Description of the task. Only these lines of the data below are wanted: the one with "Where is each", the one with "pixels as (x1, y1, x2, y2)", and any lines between them, each repeated exactly.

=-=-=

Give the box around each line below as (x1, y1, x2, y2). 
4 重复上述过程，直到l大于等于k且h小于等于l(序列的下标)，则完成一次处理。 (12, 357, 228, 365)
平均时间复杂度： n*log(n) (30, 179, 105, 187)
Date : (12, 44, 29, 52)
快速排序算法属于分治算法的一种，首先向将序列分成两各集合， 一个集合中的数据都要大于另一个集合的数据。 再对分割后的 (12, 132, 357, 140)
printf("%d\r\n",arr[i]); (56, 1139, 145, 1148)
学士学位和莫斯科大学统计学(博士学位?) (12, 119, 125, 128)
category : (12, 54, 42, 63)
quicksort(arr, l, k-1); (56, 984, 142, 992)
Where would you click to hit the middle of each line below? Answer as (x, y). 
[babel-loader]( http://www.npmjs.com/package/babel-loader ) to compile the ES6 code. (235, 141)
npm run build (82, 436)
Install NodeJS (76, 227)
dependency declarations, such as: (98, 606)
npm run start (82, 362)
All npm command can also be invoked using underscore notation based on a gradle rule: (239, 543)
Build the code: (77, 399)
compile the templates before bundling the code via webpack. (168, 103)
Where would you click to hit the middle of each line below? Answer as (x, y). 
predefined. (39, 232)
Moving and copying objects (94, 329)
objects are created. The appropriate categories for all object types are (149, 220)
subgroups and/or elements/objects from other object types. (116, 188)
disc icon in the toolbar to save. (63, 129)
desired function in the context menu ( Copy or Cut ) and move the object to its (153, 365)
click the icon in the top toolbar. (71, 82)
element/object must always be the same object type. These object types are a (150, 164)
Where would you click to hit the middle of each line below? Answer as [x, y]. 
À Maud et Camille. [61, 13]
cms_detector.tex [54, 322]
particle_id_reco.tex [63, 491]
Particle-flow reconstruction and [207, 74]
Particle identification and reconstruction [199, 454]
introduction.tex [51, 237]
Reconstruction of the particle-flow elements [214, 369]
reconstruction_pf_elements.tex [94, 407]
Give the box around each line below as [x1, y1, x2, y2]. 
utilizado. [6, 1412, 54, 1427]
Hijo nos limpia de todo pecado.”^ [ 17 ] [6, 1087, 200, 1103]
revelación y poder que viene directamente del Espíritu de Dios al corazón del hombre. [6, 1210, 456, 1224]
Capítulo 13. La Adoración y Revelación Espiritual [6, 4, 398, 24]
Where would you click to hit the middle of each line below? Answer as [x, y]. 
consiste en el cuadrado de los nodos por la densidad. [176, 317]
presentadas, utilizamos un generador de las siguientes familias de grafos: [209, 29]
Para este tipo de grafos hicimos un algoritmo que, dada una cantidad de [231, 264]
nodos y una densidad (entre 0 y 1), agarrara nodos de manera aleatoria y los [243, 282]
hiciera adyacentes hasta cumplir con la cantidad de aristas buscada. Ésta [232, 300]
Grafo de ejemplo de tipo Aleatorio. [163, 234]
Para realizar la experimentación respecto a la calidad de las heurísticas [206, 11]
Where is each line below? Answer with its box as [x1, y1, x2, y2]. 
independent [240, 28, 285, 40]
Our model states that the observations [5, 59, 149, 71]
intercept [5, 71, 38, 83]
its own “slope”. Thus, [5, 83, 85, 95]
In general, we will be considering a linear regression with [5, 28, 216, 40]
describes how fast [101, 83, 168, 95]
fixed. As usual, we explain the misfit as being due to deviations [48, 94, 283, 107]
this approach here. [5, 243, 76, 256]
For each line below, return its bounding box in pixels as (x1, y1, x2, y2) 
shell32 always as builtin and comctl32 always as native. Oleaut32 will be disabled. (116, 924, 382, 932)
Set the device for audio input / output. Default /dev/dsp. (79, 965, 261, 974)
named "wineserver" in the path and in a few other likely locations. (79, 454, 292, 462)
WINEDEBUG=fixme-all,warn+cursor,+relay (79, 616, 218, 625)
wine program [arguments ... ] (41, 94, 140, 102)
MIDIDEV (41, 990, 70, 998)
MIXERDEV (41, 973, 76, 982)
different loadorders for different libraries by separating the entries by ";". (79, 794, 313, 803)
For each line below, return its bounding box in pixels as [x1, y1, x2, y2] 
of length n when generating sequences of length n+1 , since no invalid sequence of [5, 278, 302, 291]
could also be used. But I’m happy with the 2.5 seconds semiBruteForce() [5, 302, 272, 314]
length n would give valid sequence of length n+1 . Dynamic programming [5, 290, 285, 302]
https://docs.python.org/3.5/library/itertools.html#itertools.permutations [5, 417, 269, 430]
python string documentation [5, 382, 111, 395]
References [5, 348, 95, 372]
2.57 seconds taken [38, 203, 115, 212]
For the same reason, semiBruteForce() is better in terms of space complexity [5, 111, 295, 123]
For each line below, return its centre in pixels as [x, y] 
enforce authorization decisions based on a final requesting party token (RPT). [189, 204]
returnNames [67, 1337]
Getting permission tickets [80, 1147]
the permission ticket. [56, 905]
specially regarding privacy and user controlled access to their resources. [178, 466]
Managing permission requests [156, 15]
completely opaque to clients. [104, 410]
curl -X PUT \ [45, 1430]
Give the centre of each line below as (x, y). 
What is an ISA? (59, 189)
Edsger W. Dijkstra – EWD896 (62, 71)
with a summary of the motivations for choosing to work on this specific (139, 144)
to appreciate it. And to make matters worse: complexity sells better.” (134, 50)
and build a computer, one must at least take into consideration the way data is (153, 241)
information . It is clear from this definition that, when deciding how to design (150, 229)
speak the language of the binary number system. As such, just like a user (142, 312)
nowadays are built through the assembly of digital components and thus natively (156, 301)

=-=-=

Reply to the exercise.
Where is each line below? Answer with its box as [x1, y1, x2, y2]. 
independent [240, 28, 285, 40]
Our model states that the observations [5, 59, 149, 71]
intercept [5, 71, 38, 83]
its own “slope”. Thus, [5, 83, 85, 95]
In general, we will be considering a linear regression with [5, 28, 216, 40]
describes how fast [101, 83, 168, 95]
fixed. As usual, we explain the misfit as being due to deviations [48, 94, 283, 107]
this approach here. [5, 243, 76, 256]
For each line below, return its bounding box in pixels as (x1, y1, x2, y2) 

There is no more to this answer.